WHAT THE EXERCISE ASKS – Search each line of the data for the word "todas"; copy every line where it is found.

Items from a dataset
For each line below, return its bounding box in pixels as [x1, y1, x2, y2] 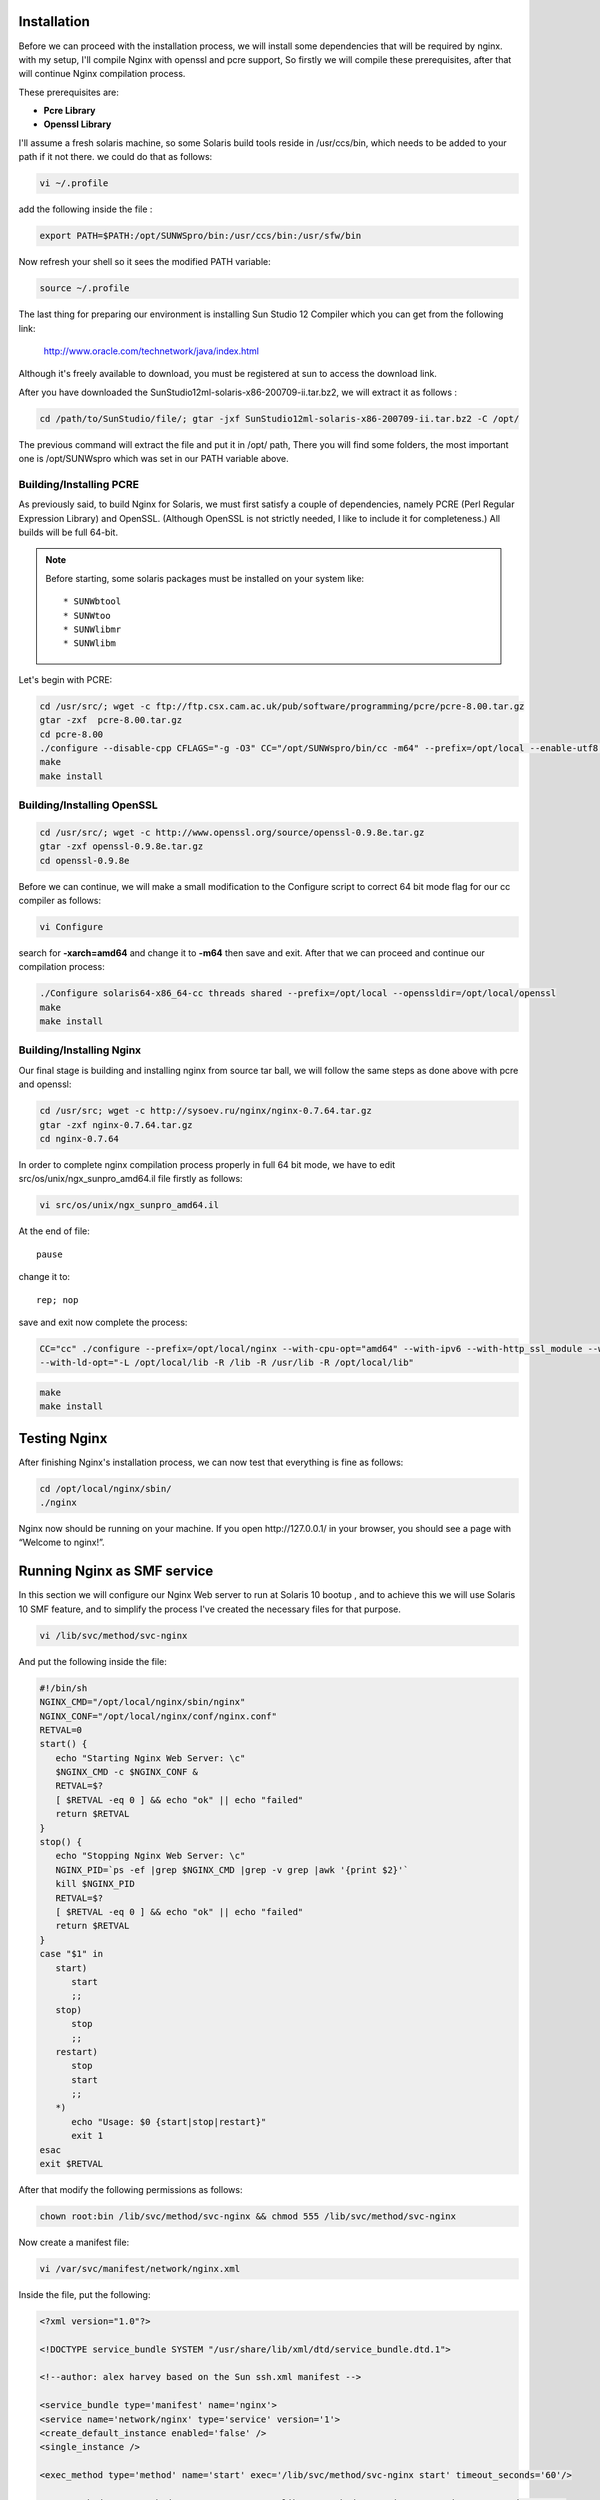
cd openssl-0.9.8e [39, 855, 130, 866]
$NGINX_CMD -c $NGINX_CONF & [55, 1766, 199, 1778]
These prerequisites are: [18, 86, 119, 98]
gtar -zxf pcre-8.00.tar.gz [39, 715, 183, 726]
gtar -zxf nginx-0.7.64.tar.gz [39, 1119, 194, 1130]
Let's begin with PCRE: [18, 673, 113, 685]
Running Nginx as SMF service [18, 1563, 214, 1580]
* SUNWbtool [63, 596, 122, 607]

---

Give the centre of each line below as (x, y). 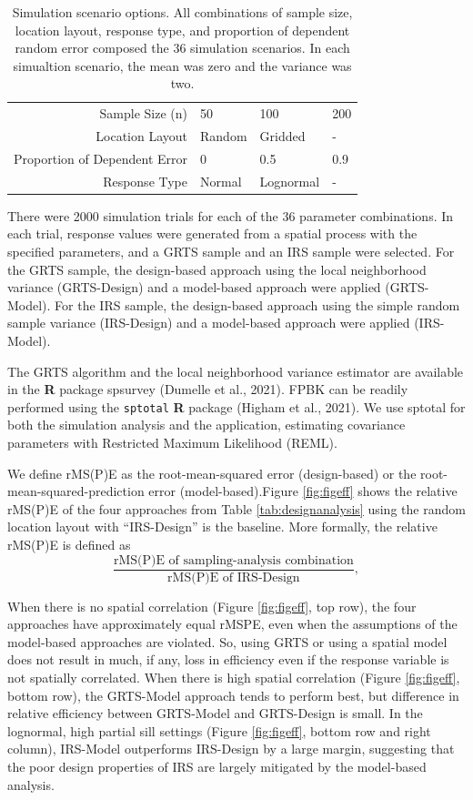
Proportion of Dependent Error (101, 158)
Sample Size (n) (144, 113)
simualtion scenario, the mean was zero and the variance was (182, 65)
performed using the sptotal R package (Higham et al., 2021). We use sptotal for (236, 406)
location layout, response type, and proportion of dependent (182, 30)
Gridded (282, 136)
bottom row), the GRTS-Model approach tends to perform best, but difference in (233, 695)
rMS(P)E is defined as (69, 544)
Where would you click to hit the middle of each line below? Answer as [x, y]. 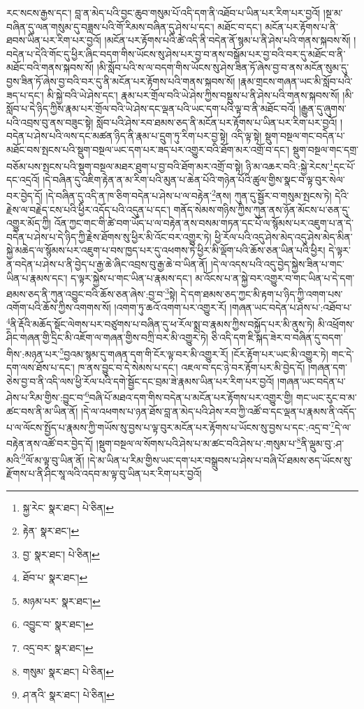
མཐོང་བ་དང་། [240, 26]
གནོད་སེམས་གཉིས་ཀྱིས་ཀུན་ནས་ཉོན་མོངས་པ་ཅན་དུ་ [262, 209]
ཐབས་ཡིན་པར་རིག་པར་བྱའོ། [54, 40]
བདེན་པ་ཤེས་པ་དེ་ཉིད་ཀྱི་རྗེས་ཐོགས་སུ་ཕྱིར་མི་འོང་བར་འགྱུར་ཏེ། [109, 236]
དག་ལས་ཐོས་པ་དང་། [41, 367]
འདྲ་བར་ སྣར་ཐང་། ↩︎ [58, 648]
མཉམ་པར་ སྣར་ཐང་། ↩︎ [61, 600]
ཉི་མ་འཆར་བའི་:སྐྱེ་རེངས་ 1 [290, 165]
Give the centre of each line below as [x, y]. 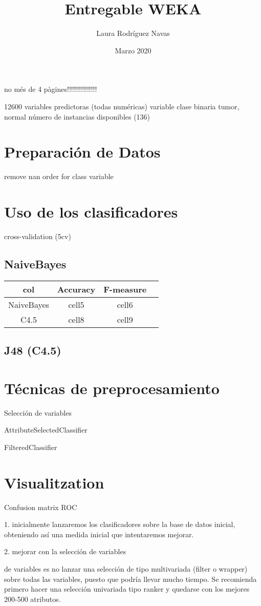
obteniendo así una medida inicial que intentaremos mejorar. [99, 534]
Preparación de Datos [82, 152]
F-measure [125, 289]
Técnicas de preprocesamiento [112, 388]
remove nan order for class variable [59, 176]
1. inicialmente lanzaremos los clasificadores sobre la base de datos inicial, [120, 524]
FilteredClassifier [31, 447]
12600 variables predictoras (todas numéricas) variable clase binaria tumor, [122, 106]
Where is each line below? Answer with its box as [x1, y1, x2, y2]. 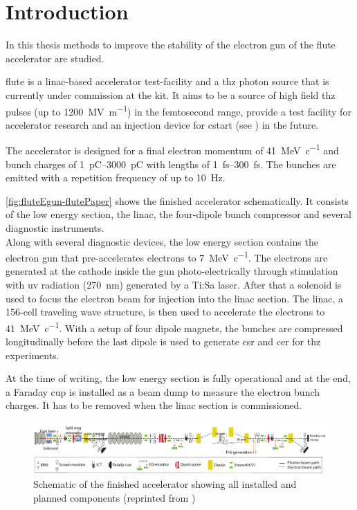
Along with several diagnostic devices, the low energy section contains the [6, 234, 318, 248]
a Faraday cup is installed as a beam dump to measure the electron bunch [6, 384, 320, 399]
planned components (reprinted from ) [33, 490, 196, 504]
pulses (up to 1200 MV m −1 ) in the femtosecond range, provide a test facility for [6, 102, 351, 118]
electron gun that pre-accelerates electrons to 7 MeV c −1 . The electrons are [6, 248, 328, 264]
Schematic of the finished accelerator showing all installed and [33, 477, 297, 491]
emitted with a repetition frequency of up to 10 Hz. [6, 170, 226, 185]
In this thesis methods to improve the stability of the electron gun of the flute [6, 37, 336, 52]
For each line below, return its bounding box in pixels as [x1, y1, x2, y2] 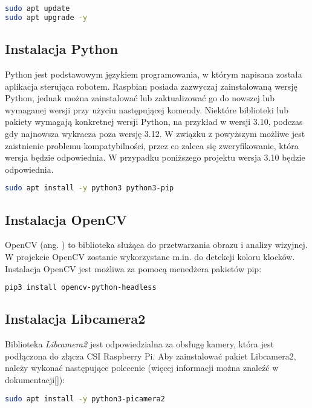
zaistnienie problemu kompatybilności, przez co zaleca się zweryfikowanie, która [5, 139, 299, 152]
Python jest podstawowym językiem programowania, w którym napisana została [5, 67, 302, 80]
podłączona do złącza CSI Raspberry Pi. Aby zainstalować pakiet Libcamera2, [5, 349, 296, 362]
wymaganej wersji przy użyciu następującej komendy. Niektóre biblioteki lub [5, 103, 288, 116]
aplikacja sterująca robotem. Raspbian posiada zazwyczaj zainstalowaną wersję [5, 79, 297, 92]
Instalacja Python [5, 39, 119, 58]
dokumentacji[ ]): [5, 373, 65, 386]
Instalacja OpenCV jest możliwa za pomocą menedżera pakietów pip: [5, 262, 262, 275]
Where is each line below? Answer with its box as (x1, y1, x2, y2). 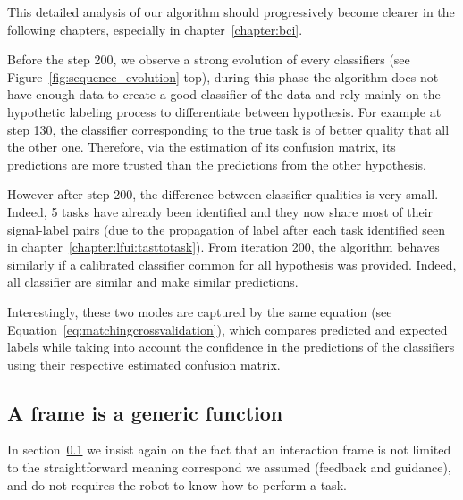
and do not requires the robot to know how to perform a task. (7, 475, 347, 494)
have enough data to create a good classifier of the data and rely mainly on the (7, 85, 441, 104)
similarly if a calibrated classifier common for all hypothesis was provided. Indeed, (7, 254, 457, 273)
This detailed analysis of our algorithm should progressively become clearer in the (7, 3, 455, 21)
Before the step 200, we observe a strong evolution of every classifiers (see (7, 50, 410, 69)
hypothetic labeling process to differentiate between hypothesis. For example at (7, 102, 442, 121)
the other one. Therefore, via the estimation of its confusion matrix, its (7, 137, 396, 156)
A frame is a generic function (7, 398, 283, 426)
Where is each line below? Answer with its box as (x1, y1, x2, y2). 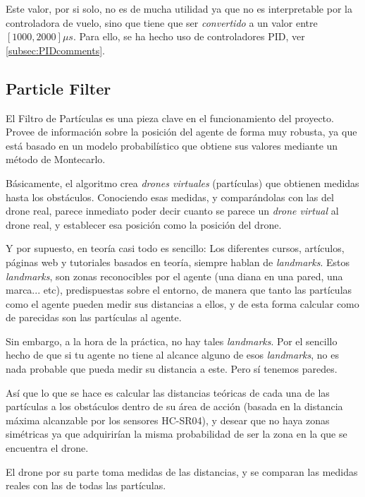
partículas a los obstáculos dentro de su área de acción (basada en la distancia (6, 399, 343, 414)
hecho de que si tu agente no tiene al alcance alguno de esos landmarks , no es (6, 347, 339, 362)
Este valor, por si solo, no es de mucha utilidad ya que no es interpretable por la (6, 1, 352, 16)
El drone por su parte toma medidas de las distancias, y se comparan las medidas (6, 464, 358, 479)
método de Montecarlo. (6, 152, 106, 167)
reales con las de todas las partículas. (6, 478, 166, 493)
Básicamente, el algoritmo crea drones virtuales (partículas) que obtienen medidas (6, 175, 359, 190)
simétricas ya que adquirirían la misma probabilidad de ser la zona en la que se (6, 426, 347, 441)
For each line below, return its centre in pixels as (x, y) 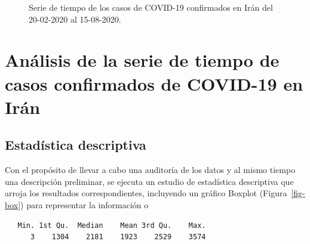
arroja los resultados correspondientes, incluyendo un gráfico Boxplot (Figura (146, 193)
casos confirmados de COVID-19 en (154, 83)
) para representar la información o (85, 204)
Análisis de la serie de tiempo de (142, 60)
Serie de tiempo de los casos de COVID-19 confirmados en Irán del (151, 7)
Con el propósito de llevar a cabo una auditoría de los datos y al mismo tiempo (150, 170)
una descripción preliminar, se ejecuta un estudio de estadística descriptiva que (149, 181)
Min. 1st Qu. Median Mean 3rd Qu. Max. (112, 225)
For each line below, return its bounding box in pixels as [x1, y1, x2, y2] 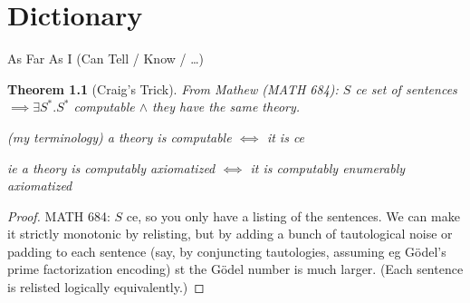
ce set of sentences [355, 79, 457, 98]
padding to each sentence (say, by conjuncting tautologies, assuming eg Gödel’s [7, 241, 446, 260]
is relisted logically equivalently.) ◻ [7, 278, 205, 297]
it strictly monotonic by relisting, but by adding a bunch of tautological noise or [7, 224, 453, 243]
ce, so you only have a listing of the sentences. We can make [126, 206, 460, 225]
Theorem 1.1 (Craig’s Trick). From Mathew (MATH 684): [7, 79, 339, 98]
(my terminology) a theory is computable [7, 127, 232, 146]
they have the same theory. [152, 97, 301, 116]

==

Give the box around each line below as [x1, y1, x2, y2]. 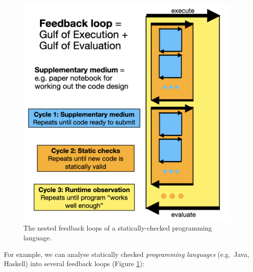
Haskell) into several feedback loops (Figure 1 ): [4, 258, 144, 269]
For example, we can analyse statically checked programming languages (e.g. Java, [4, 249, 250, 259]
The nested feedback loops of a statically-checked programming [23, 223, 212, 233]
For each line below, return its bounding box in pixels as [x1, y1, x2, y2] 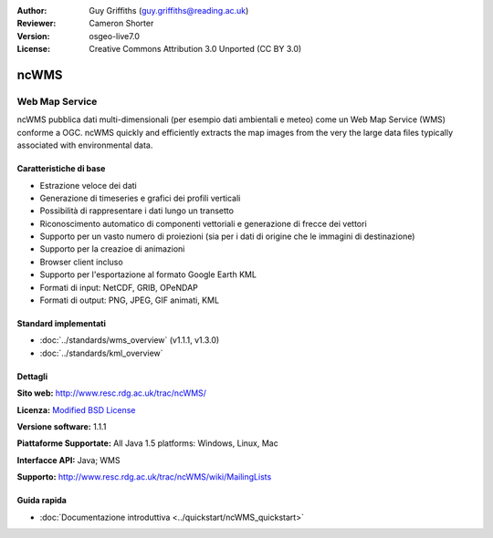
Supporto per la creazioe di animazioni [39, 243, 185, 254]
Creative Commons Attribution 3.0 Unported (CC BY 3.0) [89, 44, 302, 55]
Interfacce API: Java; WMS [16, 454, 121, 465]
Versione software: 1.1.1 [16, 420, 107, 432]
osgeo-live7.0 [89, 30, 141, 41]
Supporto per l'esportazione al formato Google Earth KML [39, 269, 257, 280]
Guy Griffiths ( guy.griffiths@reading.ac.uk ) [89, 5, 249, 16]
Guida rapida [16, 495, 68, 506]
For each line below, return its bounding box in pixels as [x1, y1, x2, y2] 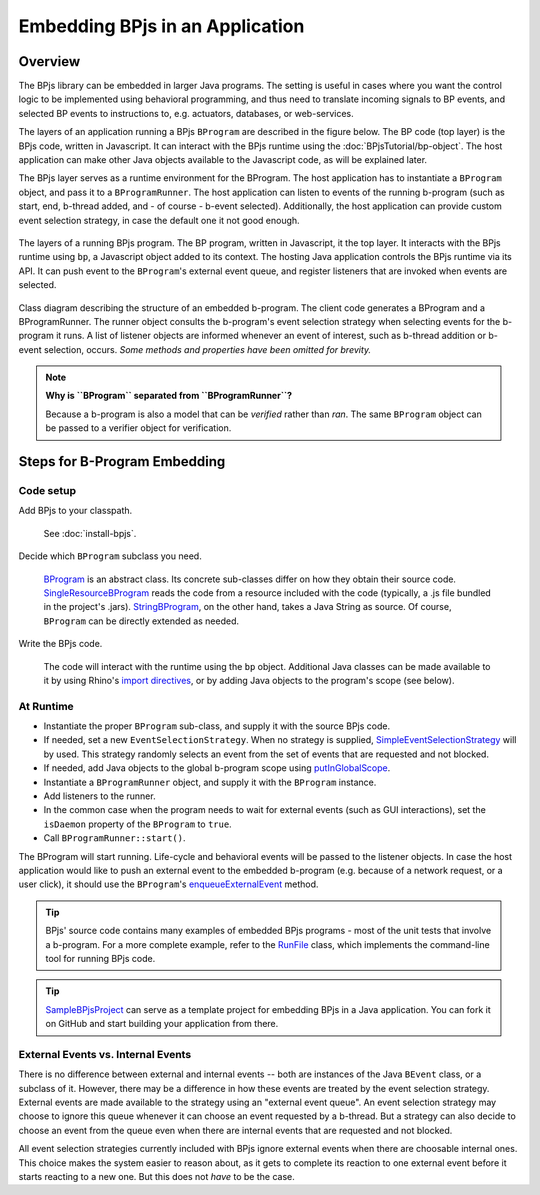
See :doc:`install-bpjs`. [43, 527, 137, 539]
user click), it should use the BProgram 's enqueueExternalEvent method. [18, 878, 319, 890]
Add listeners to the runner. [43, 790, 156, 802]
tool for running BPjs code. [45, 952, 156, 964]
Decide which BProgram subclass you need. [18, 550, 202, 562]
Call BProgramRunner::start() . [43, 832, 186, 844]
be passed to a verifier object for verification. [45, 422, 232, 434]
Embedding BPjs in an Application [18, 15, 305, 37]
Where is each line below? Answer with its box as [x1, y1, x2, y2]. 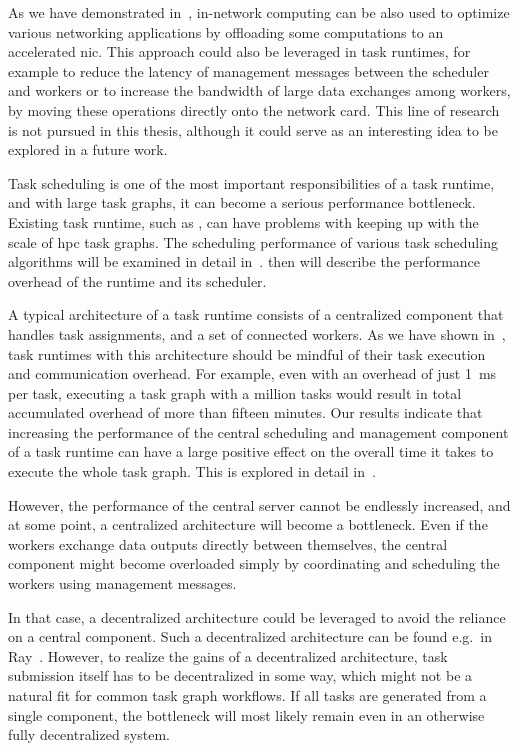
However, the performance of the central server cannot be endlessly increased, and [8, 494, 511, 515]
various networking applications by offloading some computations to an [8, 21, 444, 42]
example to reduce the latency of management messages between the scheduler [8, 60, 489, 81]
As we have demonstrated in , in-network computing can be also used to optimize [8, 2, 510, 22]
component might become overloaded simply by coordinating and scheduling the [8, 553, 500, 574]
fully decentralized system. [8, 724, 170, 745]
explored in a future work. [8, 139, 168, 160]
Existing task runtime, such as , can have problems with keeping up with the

ANSWER BELOW –
12600 variables predictoras (todas numéricas) variable clase binaria tumor, [122, 106]
reales con las de todas las partículas. (6, 478, 166, 493)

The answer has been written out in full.